And I know the arguments why they had to do this - to show they were trustworthy, to keep the support of industry, and so forth, but I finally came to realise what the real problem was. And it had been signalled much earlier.

When I first joined the Labour Party, they sent me a membership card with some simple words upon it, the original Clause IV of the party's constitution, the aim of the party. It said:

"To secure for the workers by hand or by brain the full fruits of their industry and the most equitable distribution thereof that may be possible upon the basis of the common ownership of the means of production, distribution, and exchange, and the best obtainable system of popular administration and control of each industry or service."

Written in 1917, it sounds stilted today, but still manages to bring a lump to my throat. However, my membership card doesn't say that anymore. Some have said it called for nationalisation, which it doesn't, though I won't get into that argument here. However, in 1995 Blair decided that it could be used as a weapon against the party (despite it not having been for many years) and decided to get rid of it. Basically, the left of the party loved this text, and Blair wanted to demonstrate his ability to stand up to the left to the rest of the country. And so, after a brief fight, it was changed to:

"The Labour Party is a democratic socialist party. It believes that by the strength of our common endeavour we achieve more than we achieve alone, so as to create for each of us the means to realise our true potential and for all of us a community in which power, wealth and opportunity are in the hands of the many, not the few. Where the rights we enjoy reflect the duties we owe. And where we live together, freely, in a spirit of solidarity, tolerance and respect."

Which, in my view, is substantially more wishy-washy.

Regardless, this showed me two things. Firstly, that Tony Blair can only define himself by who he is against - this is why he continued to pick fights with sections of his own party for years to come. Secondly, that he was a liar. This text describes us as a democratic socialist party, which I am very happy with. But Tony Blair has always called himself a social democrat.

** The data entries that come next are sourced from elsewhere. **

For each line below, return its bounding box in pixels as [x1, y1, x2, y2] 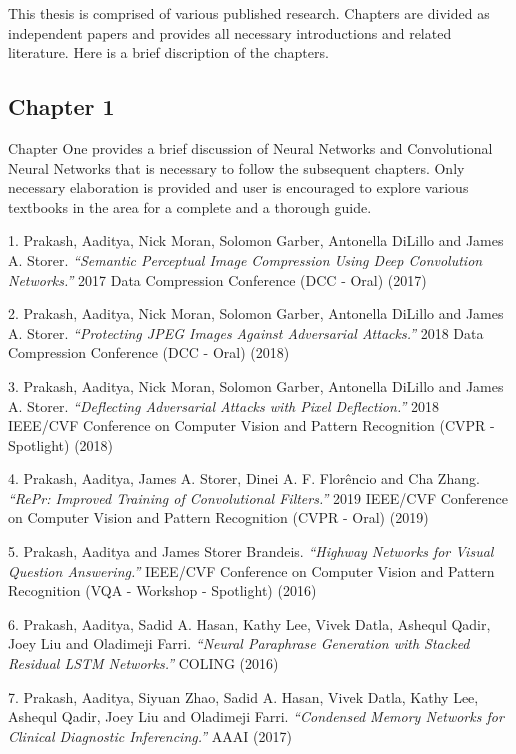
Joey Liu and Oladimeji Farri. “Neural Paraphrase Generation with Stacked [8, 633, 470, 654]
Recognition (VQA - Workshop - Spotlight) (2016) [8, 580, 317, 601]
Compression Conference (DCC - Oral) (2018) [8, 342, 290, 363]
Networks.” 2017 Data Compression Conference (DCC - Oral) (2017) [8, 269, 427, 290]
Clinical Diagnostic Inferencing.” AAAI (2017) [8, 725, 292, 746]
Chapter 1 [8, 91, 115, 122]
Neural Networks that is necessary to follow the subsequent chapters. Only [8, 157, 465, 178]
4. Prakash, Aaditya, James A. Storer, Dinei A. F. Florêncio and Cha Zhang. [8, 468, 480, 489]

Granted, some of you may be wondering what the difference is. But I think there is one, and it is a big one. To me, a democratic socialist is someone who believes that the society we currently live in is fundamentally unfair, and that it must be thoroughly reformed - that it must, essentially, go through a 'revolution'. But who, equally importantly, believes the only fair and just way to do this is by convincing people, through the democratic process, to do this - a revolution that is voted for, essentially, so no driving the tanks down Pall Mall.

A social democrat also recognises that the society we live in is fundamentally unfair. But, instead of believing that they can change this, they instead decide to tinker around the edges, to tweak little bits here and there, to try and ameliorate some of the worst excesses. This is a more timid view of the world, a view of the world which still doffs its cap to those in power, those with the money, those of the elite. It is unthreatening to those people, because it can never effect significant change.

And so the New Labour government continued in its timid and gentle way, carrying out social democratic acts. Take, for example, tax credits. Don't get me wrong, they have helped a lot of people, but they have been only a slight redistributive measure. They have achieved a social democratic end, in that they have lifted people out of absolute poverty, and this is a good thing. But they have not had a democratic socialist end, which would have been to reduce income inequality, to make the gap between rich and poor smaller. The first stops people starving on the streets, the second would stop society collapsing into crime, chaos, and gated communities.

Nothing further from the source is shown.